An Immense And Distant Roof


Wilgus further recommended connecting the new Grand Central with other transportation systems, such as allowing Park Avenue traffic to loop around the new terminal and providing access to the city subway system then under construction. This integratedtransportation concept was revolutionary urban planning. Wilgus estimated that the total cost would be $43 million, almost $8 million more than the proposed cost of the city’s new subway system. But how to pay for all of this?

It was here that Wilgus had his most profound insight. As long as steam power was used, the yard behind the terminal had to be open. It could only be a rail yard, and the neighboring area could only be blighted by it. But with electrification the yard didn’t need to be open any more. Drop the tracks below grade, suggested Wilgus, and the railroad could sell or rent the air rights above the yard to pay for the cost of construction, including the expense of hauling away 2.8 million cubic yards of rock and dirt before building could even begin. Furthermore, he suggested building a hotel on a block the railroad already owned west of the terminal (it would be the legendary Biltmore) and to form a realty company to buy up the sure-to-be-valuable property surrounding the yard.

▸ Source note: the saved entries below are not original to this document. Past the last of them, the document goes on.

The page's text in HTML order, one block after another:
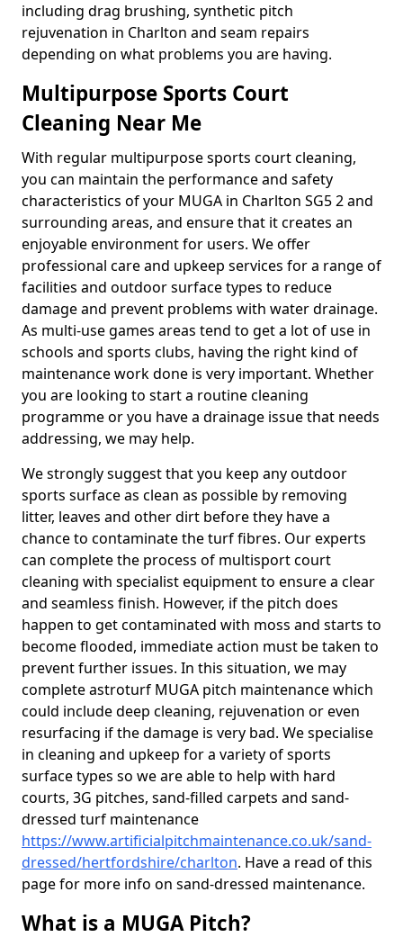
including drag brushing, synthetic pitch
rejuvenation in Charlton and seam repairs
depending on what problems you are having.
Multipurpose Sports Court
Cleaning Near Me
With regular multipurpose sports court cleaning,
you can maintain the performance and safety
characteristics of your MUGA in Charlton SG5 2 and
surrounding areas, and ensure that it creates an
enjoyable environment for users. We offer
professional care and upkeep services for a range of
facilities and outdoor surface types to reduce
damage and prevent problems with water drainage.
As multi-use games areas tend to get a lot of use in
schools and sports clubs, having the right kind of
maintenance work done is very important. Whether
you are looking to start a routine cleaning
programme or you have a drainage issue that needs
addressing, we may help.
We strongly suggest that you keep any outdoor
sports surface as clean as possible by removing
litter, leaves and other dirt before they have a
chance to contaminate the turf fibres. Our experts
can complete the process of multisport court
cleaning with specialist equipment to ensure a clear
and seamless finish. However, if the pitch does
happen to get contaminated with moss and starts to
become flooded, immediate action must be taken to
prevent further issues. In this situation, we may
complete astroturf MUGA pitch maintenance which
could include deep cleaning, rejuvenation or even
resurfacing if the damage is very bad. We specialise
in cleaning and upkeep for a variety of sports
surface types so we are able to help with hard
courts, 3G pitches, sand-filled carpets and sand-
dressed turf maintenance
https://www.artificialpitchmaintenance.co.uk/sand-
dressed/hertfordshire/charlton. Have a read of this
page for more info on sand-dressed maintenance.
What is a MUGA Pitch?
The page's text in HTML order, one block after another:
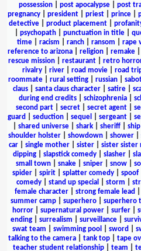
possession
post apocalypse post
pregnancy
president priest prince
detective
product placement
psychopath| punctuation in title|
time| racism ranch| ransom rape
reference to arizona| religion| remake|
rescue mission
restaurant retro
rivalry| river| road movie| road
roommate| rural setting| russian|
claus
santa claus character satire
during end credits
schizophrenia
second part| secret| secret agent|
guard
seduction sequel sergeant
shared universe shark sheriff ship
shoulder holster
showdown shower
car| single mother| sister| sister sister
dipping| slapstick comedy| slasher|
small town| snake| sniper| snow|
spider| spirit| splatter comedy| spoof|
comedy| stand up special storm
female character
strong female lead
summer camp
superhero superhero
horror| supernatural power| surfer|
ending| surrealism surveillance|
swat team
swimming pool sword
talking to the camera
tank top tape
teacher student relationship
team
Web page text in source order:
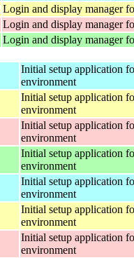
Login and display manager
Login and display manager
Login and display manager
Initial setup application
environment
Initial setup application
environment
Initial setup application
environment
Initial setup application
environment
Initial setup application
environment
Initial setup application
environment
Initial setup application
environment
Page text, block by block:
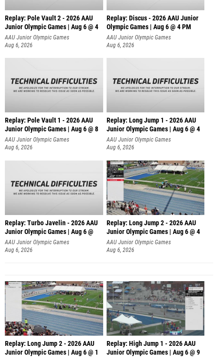
Replay: Pole Vault 2 - 2026 AAU
Junior Olympic Games | Aug 6 @ 4
AAU Junior Olympic Games
Aug 6, 2026
Replay: Discus - 2026 AAU Junior
Olympic Games | Aug 6 @ 4 PM
AAU Junior Olympic Games
Aug 6, 2026
Replay: Pole Vault 1 - 2026 AAU
Junior Olympic Games | Aug 6 @ 8
AAU Junior Olympic Games
Aug 6, 2026
Replay: Long Jump 1 - 2026 AAU
Junior Olympic Games | Aug 6 @ 4
AAU Junior Olympic Games
Aug 6, 2026
Replay: Turbo Javelin - 2026 AAU
Junior Olympic Games | Aug 6 @
AAU Junior Olympic Games
Aug 6, 2026
Replay: Long Jump 2 - 2026 AAU
Junior Olympic Games | Aug 6 @ 4
AAU Junior Olympic Games
Aug 6, 2026
Replay: Long Jump 2 - 2026 AAU
Junior Olympic Games | Aug 6 @ 1
Replay: High Jump 1 - 2026 AAU
Junior Olympic Games | Aug 6 @ 9
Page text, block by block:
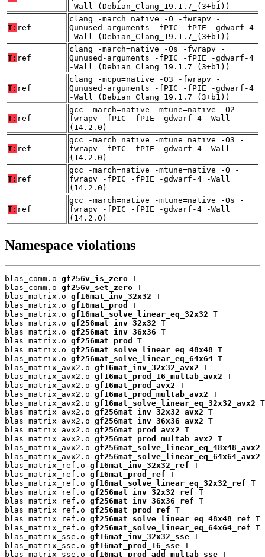
-Wall (Debian_Clang_19.1.7_(3+b1))
T: ref
clang -march=native -O -fwrapv -
Qunused-arguments -fPIC -fPIE -gdwarf-4
-Wall (Debian_Clang_19.1.7_(3+b1))
T: ref
clang -march=native -Os -fwrapv -
Qunused-arguments -fPIC -fPIE -gdwarf-4
-Wall (Debian_Clang_19.1.7_(3+b1))
T: ref
clang -mcpu=native -O3 -fwrapv -
Qunused-arguments -fPIC -fPIE -gdwarf-4
-Wall (Debian_Clang_19.1.7_(3+b1))
T: ref
gcc -march=native -mtune=native -O2 -
fwrapv -fPIC -fPIE -gdwarf-4 -Wall
(14.2.0)
T: ref
gcc -march=native -mtune=native -O3 -
fwrapv -fPIC -fPIE -gdwarf-4 -Wall
(14.2.0)
T: ref
gcc -march=native -mtune=native -O -
fwrapv -fPIC -fPIE -gdwarf-4 -Wall
(14.2.0)
T: ref
gcc -march=native -mtune=native -Os -
fwrapv -fPIC -fPIE -gdwarf-4 -Wall
(14.2.0)
Namespace violations
blas_comm.o gf256v_is_zero T
blas_comm.o gf256v_set_zero T
blas_matrix.o gf16mat_inv_32x32 T
blas_matrix.o gf16mat_prod
T
blas_matrix.o gf16mat_solve_linear_eq_32x32 T
blas_matrix.o gf256mat_inv_32x32 T
blas_matrix.o gf256mat_inv_36x36 T
blas_matrix.o gf256mat_prod
T
blas_matrix.o gf256mat_solve_linear_eq_48x48 T
blas_matrix.o gf256mat_solve_linear_eq_64x64 T
blas_matrix_avx2.o gf16mat_inv_32x32_avx2 T
blas_matrix_avx2.o gf16mat_prod_16_multab_avx2 T
blas_matrix_avx2.o gf16mat_prod_avx2 T
blas_matrix_avx2.o gf16mat_prod_multab_avx2 T
blas_matrix_avx2.o gf16mat_solve_linear_eq_32x32_avx2 T
blas_matrix_avx2.o gf256mat_inv_32x32_avx2 T
blas_matrix_avx2.o gf256mat_inv_36x36_avx2 T
blas_matrix_avx2.o gf256mat_prod_avx2 T
blas_matrix_avx2.o gf256mat_prod_multab_avx2 T
blas_matrix_avx2.o gf256mat_solve_linear_eq_48x48_avx2
blas_matrix_avx2.o gf256mat_solve_linear_eq_64x64_avx2
blas_matrix_ref.o gf16mat_inv_32x32_ref T
blas_matrix_ref.o gf16mat_prod_ref T
blas_matrix_ref.o gf16mat_solve_linear_eq_32x32_ref T
blas_matrix_ref.o gf256mat_inv_32x32_ref T
blas_matrix_ref.o gf256mat_inv_36x36_ref T
blas_matrix_ref.o gf256mat_prod_ref T
blas_matrix_ref.o gf256mat_solve_linear_eq_48x48_ref T
blas_matrix_ref.o gf256mat_solve_linear_eq_64x64_ref T
blas_matrix_sse.o gf16mat_inv_32x32_sse T
blas_matrix_sse.o gf16mat_prod_16_sse T
blas_matrix_sse.o gf16mat_prod_add_multab_sse T
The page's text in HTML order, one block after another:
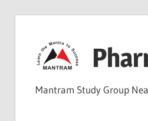
content
Mantram Study Group
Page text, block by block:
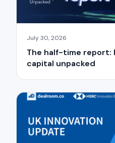
July 30, 2026
The half-time report:
capital unpacked
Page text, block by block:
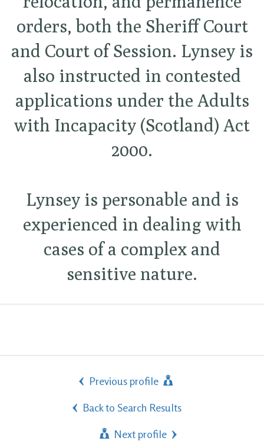
orders, both the Sheriff Court
and Court of Session. Lynsey is
also instructed in contested
applications under the Adults
with Incapacity (Scotland) Act
2000.
Lynsey is personable and is
experienced in dealing with
cases of a complex and
sensitive nature.
Previous profile
Back to Search Results
Next profile
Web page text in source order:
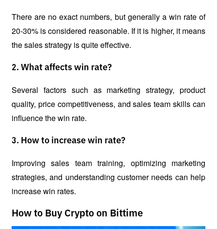
There are no exact numbers, but generally a win rate of
20-30% is considered reasonable. If it is higher, it means
the sales strategy is quite effective.
2. What affects win rate?
Several factors such as marketing strategy, product
quality, price competitiveness, and sales team skills can
influence the win rate.
3. How to increase win rate?
Improving sales team training, optimizing marketing
strategies, and understanding customer needs can help
increase win rates.
How to Buy Crypto on Bittime
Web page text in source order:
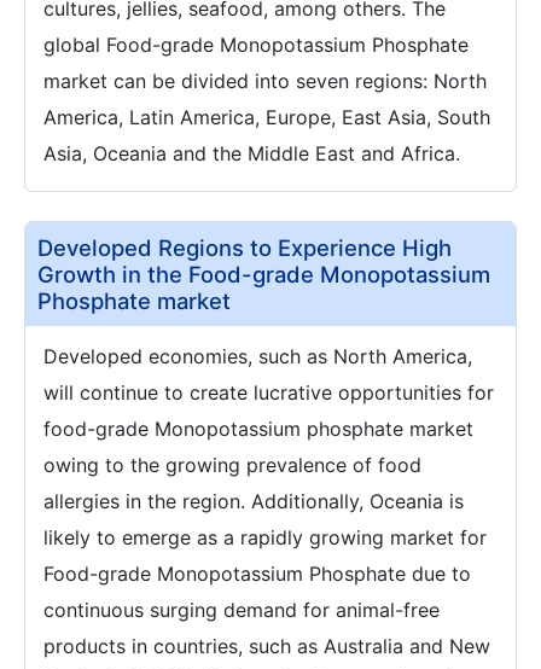
cultures, jellies, seafood, among others. The
global Food-grade Monopotassium Phosphate
market can be divided into seven regions: North
America, Latin America, Europe, East Asia, South
Asia, Oceania and the Middle East and Africa.
Developed Regions to Experience High
Growth in the Food-grade Monopotassium
Phosphate market
Developed economies, such as North America,
will continue to create lucrative opportunities for
food-grade Monopotassium phosphate market
owing to the growing prevalence of food
allergies in the region. Additionally, Oceania is
likely to emerge as a rapidly growing market for
Food-grade Monopotassium Phosphate due to
continuous surging demand for animal-free
products in countries, such as Australia and New
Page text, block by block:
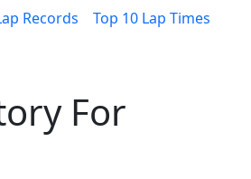
Records
Top 10 Lap Times
For
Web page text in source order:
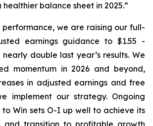
healthier balance sheet in 2025.”
performance, we are raising our full-
earnings guidance to $1.55 -
nearly double last year’s results. We
momentum in 2026 and beyond,
in adjusted earnings and free
implement our strategy. Ongoing
Win sets O-I up well to achieve its
and transition to profitable growth
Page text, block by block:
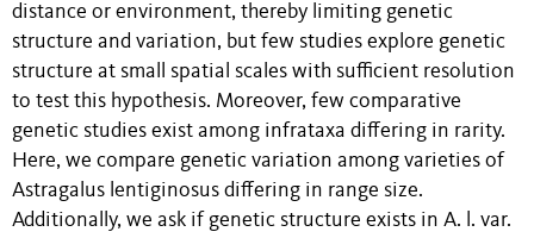
distance or environment, thereby limiting genetic
structure and variation, but few studies explore genetic
structure at small spatial scales with sufficient resolution
to test this hypothesis. Moreover, few comparative
genetic studies exist among infrataxa differing in rarity.
Here, we compare genetic variation among varieties of
Astragalus lentiginosus differing in range size.
Additionally, we ask if genetic structure exists in A. l. var.
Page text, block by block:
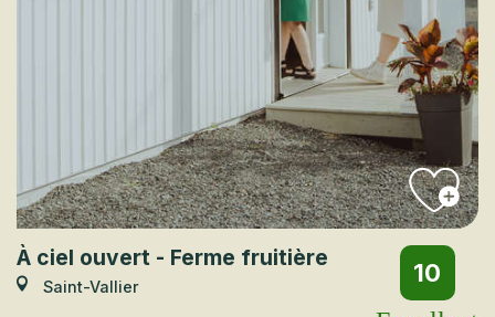
À ciel ouvert - Ferme fruitière
Saint-Vallier
10
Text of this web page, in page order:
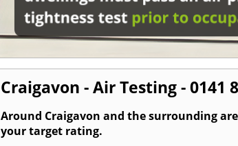
Craigavon - Air Testing - 0141
Around Craigavon and the surrounding
your target rating.
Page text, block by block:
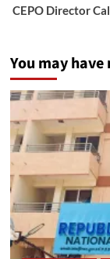
CEPO Director
You may have
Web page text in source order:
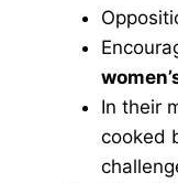
In their
cooked
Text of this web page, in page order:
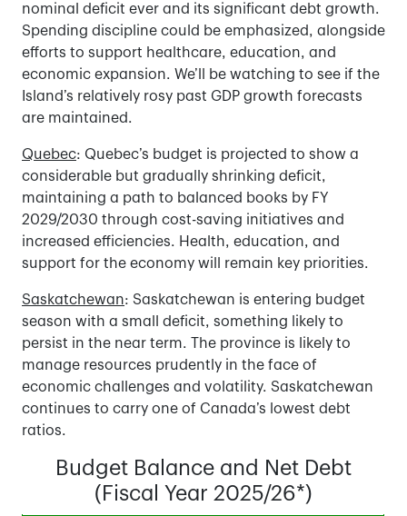
nominal deficit ever and its significant debt growth.
Spending discipline could be emphasized, alongside
efforts to support healthcare, education, and
economic expansion. We’ll be watching to see if the
Island’s relatively rosy past GDP growth forecasts
are maintained.
Quebec: Quebec’s budget is projected to show a
considerable but gradually shrinking deficit,
maintaining a path to balanced books by FY
2029/2030 through cost-saving initiatives and
increased efficiencies. Health, education, and
support for the economy will remain key priorities.
Saskatchewan: Saskatchewan is entering budget
season with a small deficit, something likely to
persist in the near term. The province is likely to
manage resources prudently in the face of
economic challenges and volatility. Saskatchewan
continues to carry one of Canada’s lowest debt
ratios.
Budget Balance and Net Debt
(Fiscal Year 2025/26*)
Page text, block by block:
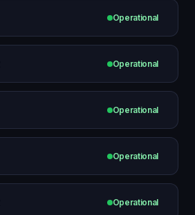
Operational
Operational
Operational
Operational
Operational
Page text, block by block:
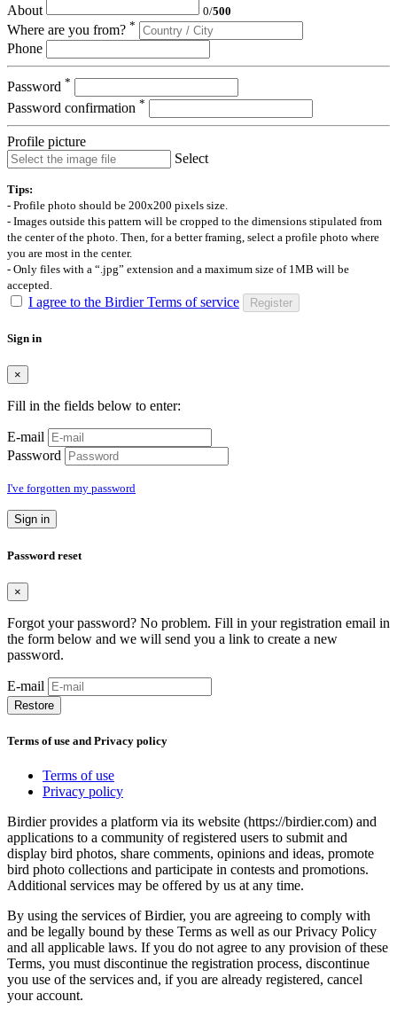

Wilgus estimated that the entire project, thanks to the real estate income, would yield an immediate profit of 3 percent a year. He turned out to be entirely correct, and land values around Grand Central rose 25 percent a year during construction.

Building the station would cost $43 million, almost $8 million more than the city’s new subway system.

Two architectural firms were hired to design the terminal itself. Reed and Stem were responsible primarily for the basic concepts, while Warren and Wetmore designed the architectural elements. Both firms, perhaps, got the assignment the old-fashioned way, as Charles Reed’s sister was married to William Wilgus and Whitney Warren was a Vanderbilt cousin. But if so, then Grand Central is a powerful argument for nepotism, for they produced a masterpiece. And it was a masterpiece that positively bristled with architectural innovations. The lights that shine between the dentils of the cornice of the great main concourse were the first use of electric light for architectural rather than illumination purposes. Surely the most famous of Grand Central’s dazzling features, however, is the map of the sky painted on the vault of the ceiling. Twenty-five hundred stars are painted on that ceiling in their correct astronomical configuration (except that the entire sky is reversed). But the sixty brightest stars in the sky were not painted. They were electric lights, each shining at its correct relative magnitude.

Grand Central Terminal was an immediate engineering, artistic, and financial success when it opened in 1913, ten years after the mighty project began. But Grand Central’s Beaux-Arts architectural style went profoundly out of fashion after World War I, and as the railroad industry began to decay, the New York Central started seeking ways to increase revenues and decrease costs. Advertising began to intrude on the main concourse. The building’s maintenance was neglected. The skylights were painted over during World War II. The heavenly ceiling was allowed to darken to an ugly brown from a beautiful blue (caused mainly by cigarette smoke) and the star lights were not replaced when they burned out. The building was, more than once, threatened with complete destruction.

But fortunately for Grand Central, and posterity, there is a rule regarding artistic achievements: Each generation thinks that its art is art, its parent’s art is ugly, its grandparent’s art is quaint, and its great-grandparent’s art is art. Grand Central survived long enough to come to be recognized as the masterpiece it is, and the current owner, the Metropolitan Transportation Authority, decided that it was in its commercial interests to return the station to its former glory.

I must confess that this project has had one unexpected but delightful bonus for this lifelong lover of that building. Before writing this column, I was given a tour of Grand Central’s many nooks and crannies and was even allowed to climb up the 125-foot scaffold being used to clean the ceiling.

So while Thomas Wolfe could write memorably about an “immense and distant roof,” I was able to actually touch it, coming about as close as one can in this gravity-bounded world to touching the sky itself.